PROBLEM =
The word "reported" marks the lines you need; copy each of them from the data.

[Dataset entries]
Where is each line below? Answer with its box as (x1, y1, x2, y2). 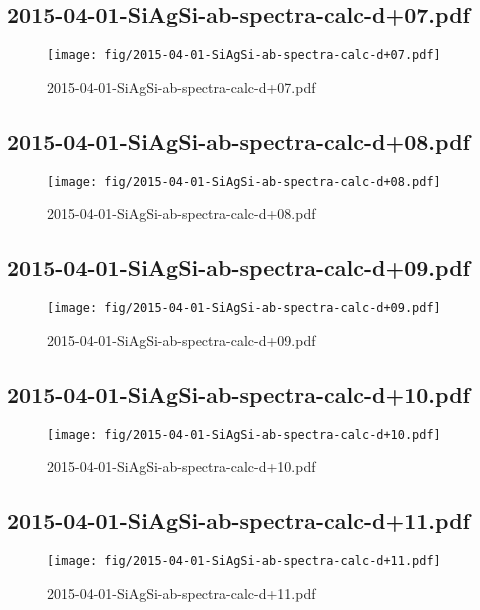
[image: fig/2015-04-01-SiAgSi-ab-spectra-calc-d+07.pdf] (47, 48, 441, 63)
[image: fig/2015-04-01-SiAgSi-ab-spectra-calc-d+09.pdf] (47, 301, 441, 316)
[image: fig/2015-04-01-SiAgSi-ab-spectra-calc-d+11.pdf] (47, 554, 441, 569)
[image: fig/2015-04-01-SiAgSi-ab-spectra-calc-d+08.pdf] (47, 174, 441, 189)
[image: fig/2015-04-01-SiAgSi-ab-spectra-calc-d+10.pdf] (47, 427, 441, 442)
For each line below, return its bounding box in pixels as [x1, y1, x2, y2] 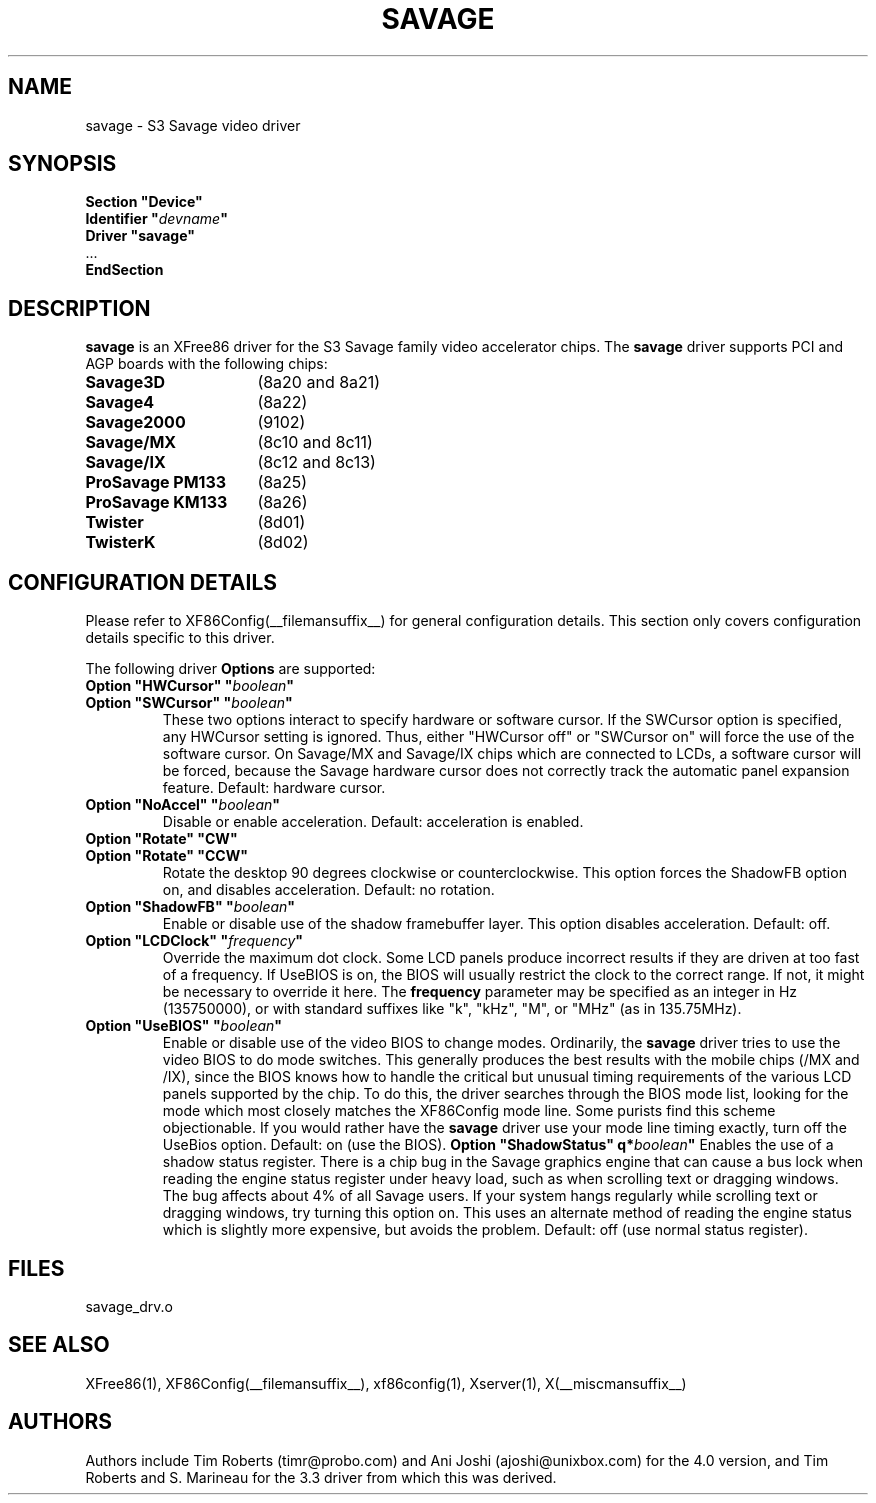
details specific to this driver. [85, 629, 275, 647]
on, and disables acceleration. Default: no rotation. [162, 881, 495, 899]
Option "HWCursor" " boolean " [85, 677, 295, 695]
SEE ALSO [8, 1332, 110, 1358]
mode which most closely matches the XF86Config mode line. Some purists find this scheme [162, 1102, 776, 1120]
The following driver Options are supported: [85, 660, 376, 678]
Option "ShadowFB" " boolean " [85, 898, 296, 916]
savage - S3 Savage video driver [85, 116, 301, 134]
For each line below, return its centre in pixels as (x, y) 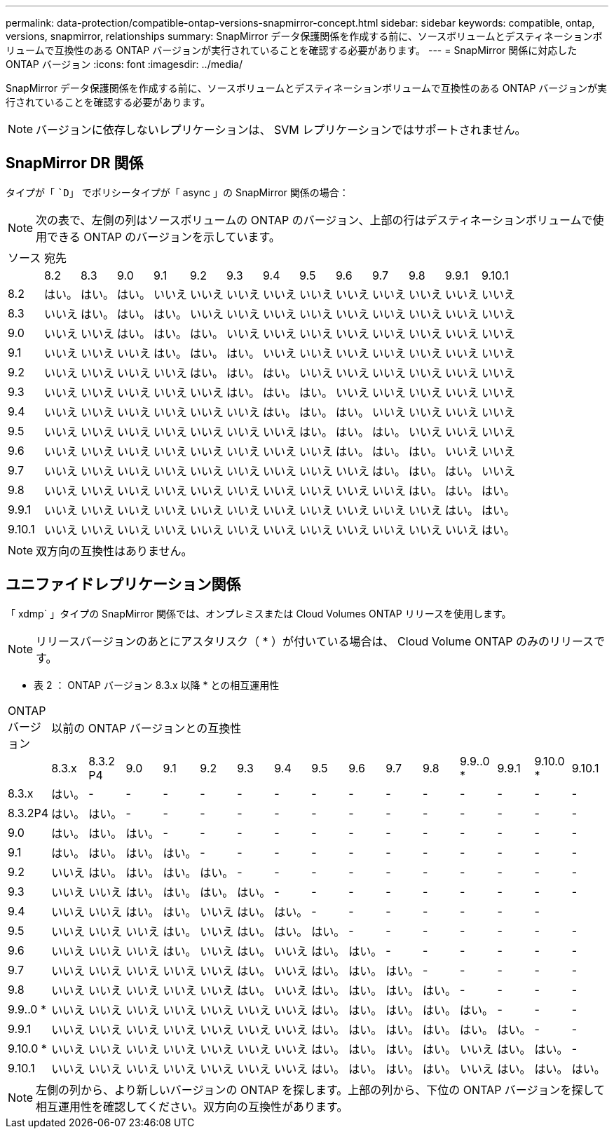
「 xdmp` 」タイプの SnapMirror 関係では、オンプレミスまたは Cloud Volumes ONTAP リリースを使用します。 (259, 613)
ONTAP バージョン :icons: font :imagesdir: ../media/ (124, 64)
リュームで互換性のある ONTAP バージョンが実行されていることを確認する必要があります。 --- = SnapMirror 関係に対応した (292, 50)
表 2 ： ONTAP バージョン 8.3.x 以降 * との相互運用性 (157, 685)
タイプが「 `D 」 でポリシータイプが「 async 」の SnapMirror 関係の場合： (177, 192)
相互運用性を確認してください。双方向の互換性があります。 (192, 1106)
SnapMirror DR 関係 (75, 163)
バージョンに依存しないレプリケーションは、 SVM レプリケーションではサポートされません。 (281, 130)
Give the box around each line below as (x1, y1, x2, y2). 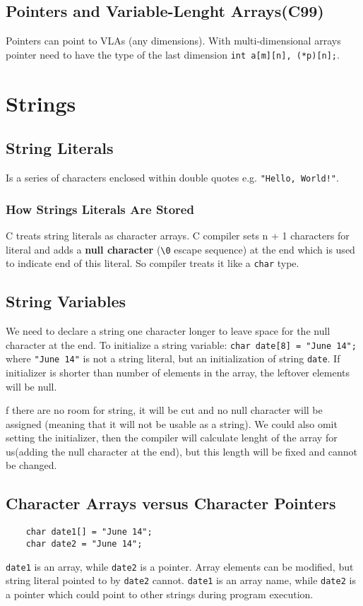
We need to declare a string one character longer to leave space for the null (6, 323, 331, 338)
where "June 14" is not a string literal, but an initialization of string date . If (6, 351, 340, 366)
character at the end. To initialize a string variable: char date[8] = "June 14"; (6, 337, 357, 352)
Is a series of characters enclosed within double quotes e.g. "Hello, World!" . (6, 170, 339, 185)
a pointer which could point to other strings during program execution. (6, 586, 314, 601)
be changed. (6, 458, 57, 473)
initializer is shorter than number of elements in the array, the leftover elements (6, 364, 350, 379)
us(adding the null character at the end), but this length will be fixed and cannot (6, 444, 358, 458)
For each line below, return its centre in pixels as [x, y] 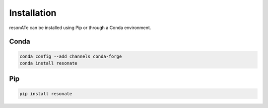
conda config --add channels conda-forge [71, 56]
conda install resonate [49, 63]
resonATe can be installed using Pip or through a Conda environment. [80, 28]
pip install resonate [46, 93]
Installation [33, 13]
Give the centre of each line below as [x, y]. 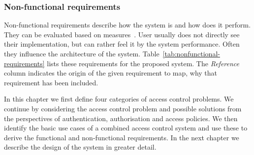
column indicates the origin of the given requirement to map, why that [111, 73]
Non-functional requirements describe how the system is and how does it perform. [127, 25]
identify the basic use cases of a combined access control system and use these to [126, 128]
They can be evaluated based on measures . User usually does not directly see [122, 34]
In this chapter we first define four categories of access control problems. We [119, 99]
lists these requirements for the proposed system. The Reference [143, 63]
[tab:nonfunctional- [191, 53]
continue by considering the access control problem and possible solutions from [123, 108]
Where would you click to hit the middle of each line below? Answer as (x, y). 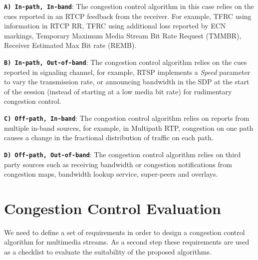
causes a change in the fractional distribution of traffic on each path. (109, 137)
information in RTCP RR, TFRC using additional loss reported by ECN (115, 26)
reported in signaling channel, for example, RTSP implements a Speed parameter (127, 72)
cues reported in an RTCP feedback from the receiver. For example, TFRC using (128, 16)
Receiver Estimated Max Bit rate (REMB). (70, 45)
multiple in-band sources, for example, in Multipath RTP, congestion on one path (129, 128)
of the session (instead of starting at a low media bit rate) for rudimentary (118, 91)
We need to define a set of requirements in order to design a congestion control (125, 232)
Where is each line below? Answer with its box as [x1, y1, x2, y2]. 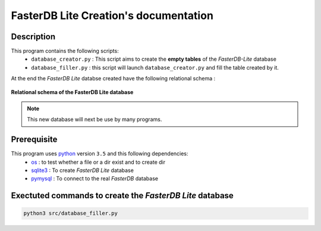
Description [11, 32, 56, 42]
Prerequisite [11, 135, 58, 145]
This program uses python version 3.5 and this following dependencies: [11, 150, 188, 157]
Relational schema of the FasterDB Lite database [11, 88, 134, 95]
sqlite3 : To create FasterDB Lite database [31, 167, 134, 174]
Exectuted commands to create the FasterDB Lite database [11, 191, 234, 201]
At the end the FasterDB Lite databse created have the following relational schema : [11, 75, 216, 82]
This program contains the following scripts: [11, 48, 119, 55]
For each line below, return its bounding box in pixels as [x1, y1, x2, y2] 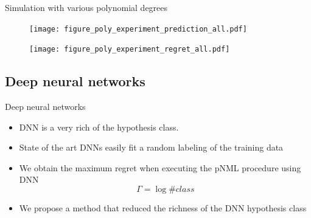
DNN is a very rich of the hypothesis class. [19, 120, 179, 133]
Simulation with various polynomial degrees [5, 1, 168, 13]
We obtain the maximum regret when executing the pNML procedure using [19, 161, 301, 174]
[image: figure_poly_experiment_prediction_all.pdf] [29, 24, 247, 33]
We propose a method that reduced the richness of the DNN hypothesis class [19, 202, 307, 214]
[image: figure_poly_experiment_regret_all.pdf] [29, 45, 230, 54]
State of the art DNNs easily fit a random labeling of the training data [19, 141, 284, 154]
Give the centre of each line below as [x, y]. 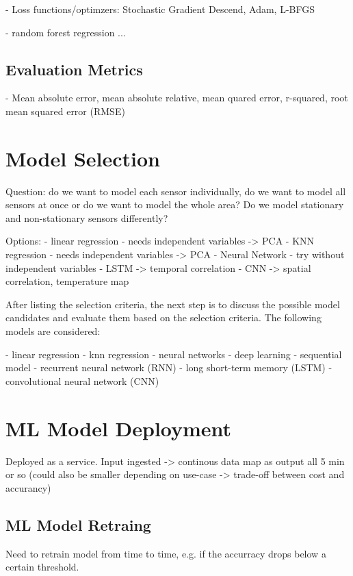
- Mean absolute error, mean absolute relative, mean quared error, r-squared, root [177, 98]
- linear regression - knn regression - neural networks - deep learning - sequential [174, 354]
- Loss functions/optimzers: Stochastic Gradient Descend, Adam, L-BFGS [160, 9]
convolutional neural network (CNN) [82, 380]
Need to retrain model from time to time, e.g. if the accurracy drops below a [166, 553]
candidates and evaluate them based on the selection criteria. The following [164, 317]
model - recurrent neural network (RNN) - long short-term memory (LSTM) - [169, 367]
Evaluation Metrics [74, 69]
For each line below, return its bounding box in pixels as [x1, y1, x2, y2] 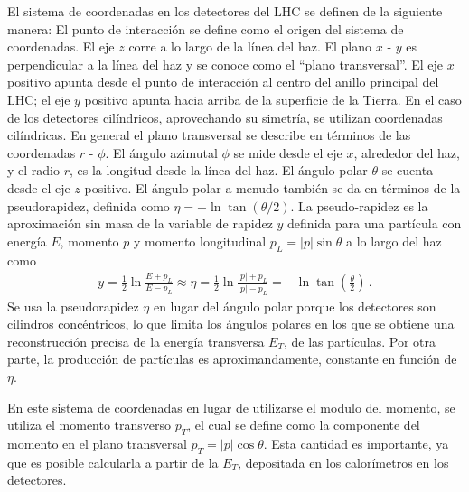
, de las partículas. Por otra [283, 331, 436, 350]
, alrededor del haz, [353, 143, 460, 162]
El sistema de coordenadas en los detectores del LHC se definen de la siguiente [7, 2, 443, 20]
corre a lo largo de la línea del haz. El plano [128, 37, 372, 56]
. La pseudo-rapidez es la [290, 196, 428, 215]
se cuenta [381, 161, 434, 180]
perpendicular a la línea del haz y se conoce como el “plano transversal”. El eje [7, 54, 443, 73]
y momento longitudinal [133, 231, 267, 250]
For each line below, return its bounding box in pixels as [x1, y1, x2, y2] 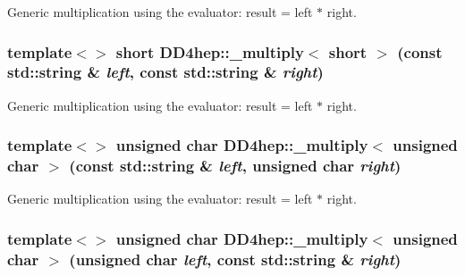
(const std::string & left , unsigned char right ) [69, 155, 402, 177]
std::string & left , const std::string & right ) [7, 61, 324, 83]
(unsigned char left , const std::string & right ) [69, 247, 402, 270]
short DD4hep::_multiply [115, 40, 304, 63]
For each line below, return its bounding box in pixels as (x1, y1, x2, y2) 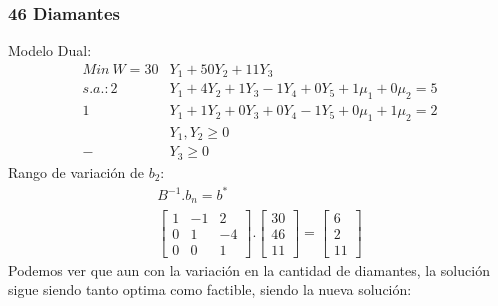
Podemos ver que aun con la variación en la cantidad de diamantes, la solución (8, 259, 490, 280)
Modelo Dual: (8, 40, 92, 61)
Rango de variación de (8, 161, 144, 182)
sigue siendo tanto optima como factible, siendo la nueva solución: (8, 279, 412, 300)
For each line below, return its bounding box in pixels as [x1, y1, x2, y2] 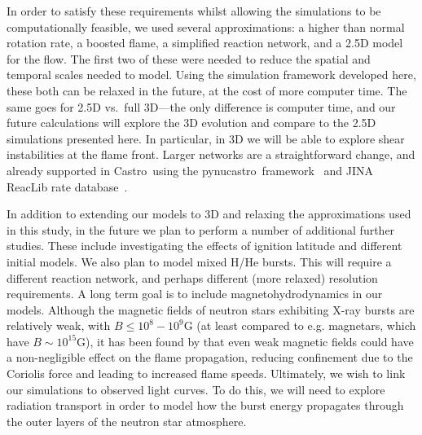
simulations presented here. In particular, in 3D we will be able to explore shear [7, 130, 405, 147]
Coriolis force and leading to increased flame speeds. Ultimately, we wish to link [7, 365, 406, 382]
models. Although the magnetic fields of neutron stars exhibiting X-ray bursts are [7, 301, 415, 318]
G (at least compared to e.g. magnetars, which [183, 317, 416, 334]
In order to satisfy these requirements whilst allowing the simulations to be [7, 2, 381, 19]
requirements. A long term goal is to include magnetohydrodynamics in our [7, 285, 383, 302]
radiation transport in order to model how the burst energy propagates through [7, 397, 404, 414]
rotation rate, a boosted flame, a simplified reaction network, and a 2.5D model [7, 34, 403, 51]

REPLY TO THE TASK =
information in RTCP RR, TFRC using additional loss reported by ECN (115, 26)
reported in signaling channel, for example, RTSP implements a Speed parameter (127, 72)
cues reported in an RTCP feedback from the receiver. For example, TFRC using (128, 16)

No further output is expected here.